李治假装大度的道:“一个公孙长槊,杀了,也就杀了,谁让他对你这个主帅无礼的,就这一条,杀他就不算冤枉。”
云初咬着牙道:“委实不是微臣干的。”
李治笑道:“能做不能承认,知道了,好好的忠臣孝子不做,偏偏要学人家的鬼蜮伎俩,亏不亏啊,你就算承认了,朕也不会拿你怎么样的。”

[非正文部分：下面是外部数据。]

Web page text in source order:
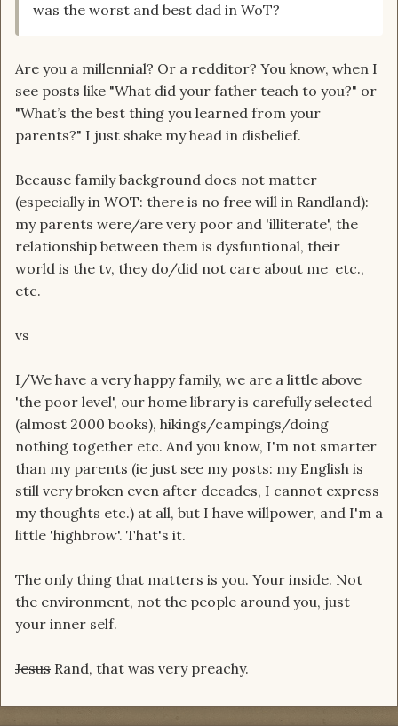
was the worst and best dad in WoT?
Are you a millennial? Or a redditor? You know, when I
see posts like "What did your father teach to you?" or
"What’s the best thing you learned from your
parents?" I just shake my head in disbelief.
Because family background does not matter
(especially in WOT: there is no free will in Randland):
my parents were/are very poor and 'illiterate', the
relationship between them is dysfuntional, their
world is the tv, they do/did not care about me etc.,
etc.
vs
I/We have a very happy family, we are a little above
'the poor level', our home library is carefully selected
(almost 2000 books), hikings/campings/doing
nothing together etc. And you know, I'm not smarter
than my parents (ie just see my posts: my English is
still very broken even after decades, I cannot express
my thoughts etc.) at all, but I have willpower, and I'm a
little 'highbrow'. That's it.
The only thing that matters is you. Your inside. Not
the environment, not the people around you, just
your inner self.
Jesus Rand, that was very preachy.
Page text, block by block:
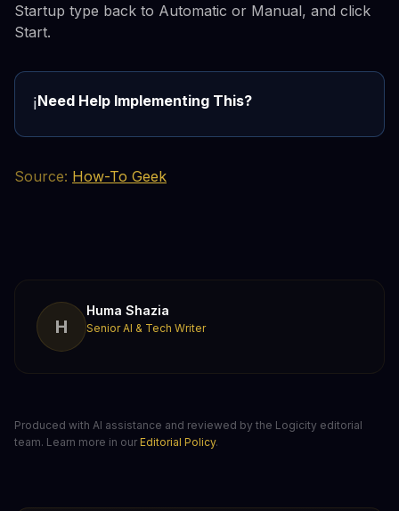
Startup type back to Automatic or Manual, and click
Start.
ℹ️Need Help Implementing This?
Source: How-To Geek
H
Huma Shazia
Senior AI & Tech Writer
Produced with AI assistance and reviewed by the Logicity editorial
team. Learn more in our Editorial Policy.

云初畅吸一口气道:“就怕臣下承认了,陛下又翻脸不认人就糟糕了。”
李治朝云初身边走两步,将手插在袖筒里装作亲热的用肩膀撞一下云初笑眯眯的道:“对嘛,承认就好了嘛。”
云初将脑袋摇的跟拨浪鼓一般道:“微臣承认啥了?”
李治白了云初一眼道:“不承认?”
云初摊摊手道:“不是微臣干的,为何要承认?”
李治将手从袖筒里拿出来,不屑的瞅着云初道:“你现在说了,朕还能帮你遮掩一二,要是被百骑司查出来,可就不好说了,擅杀朝廷重臣,这个罪名可不小。”
面对这种熟悉的坦白从宽,抵抗从严的说辞,云初是一个字都不肯相信的。
他相信,皇帝绝对没有治罪的意思,可是,只要承认了,这件事绝对会成为皇帝套在他脖子上的一道枷锁,天知道啥时候,皇帝就会收紧枷锁,让他喘不上气来。

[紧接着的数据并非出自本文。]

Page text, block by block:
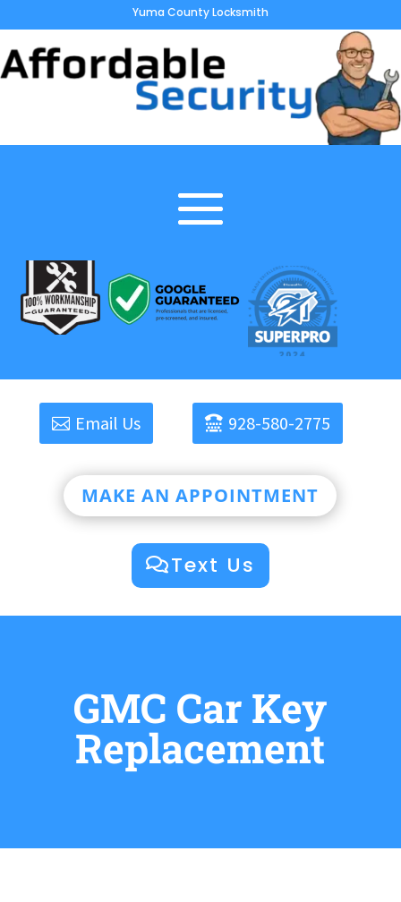
Yuma County Locksmith
Email Us 928-580-2775
MAKE AN APPOINTMENT
Text Us
GMC Car Key
Replacement

“陛下,臣下一直有一个疑惑想要问,不知可否问一下?”
云初不想跟皇帝继续纠缠公孙长槊的事情,就主动出击,问一下皇帝为何要带着大军来到梁山这个偏僻的地方。
李治横了云初一眼道:“既然知晓问了会让朕生气,你还问什么。”
云初碰了钉子,就只好抱拳道:“既然如此,臣下就以陛下马首是瞻。”
李治哼了一声,云初就退下了。
来到帐外,看到吏部侍郎李敬玄,中书舍人乔师望一干人正在等自己,就拱手道:“劳诸位久侯了。”
乔师望道:“君侯可曾问过陛下?”
云初道:“问过了,陛下要我不要问。”
乔师望搓着手道:“这如何是好,梁山地域狭窄,两边是湖泊,一面靠山,来路又多泥泞,这简直就是兵书上说的死地啊。”
李敬玄道:“这算不了什么,有君侯这等猛将在,敌人即便是来了,也只是送死而已,主要的麻烦在于道路不通畅,我们的消息也就不灵光了,不成,我等还需要觐见陛下,大唐不仅仅是是山东,河北地,还有其余八道更加广阔的天地需要治理。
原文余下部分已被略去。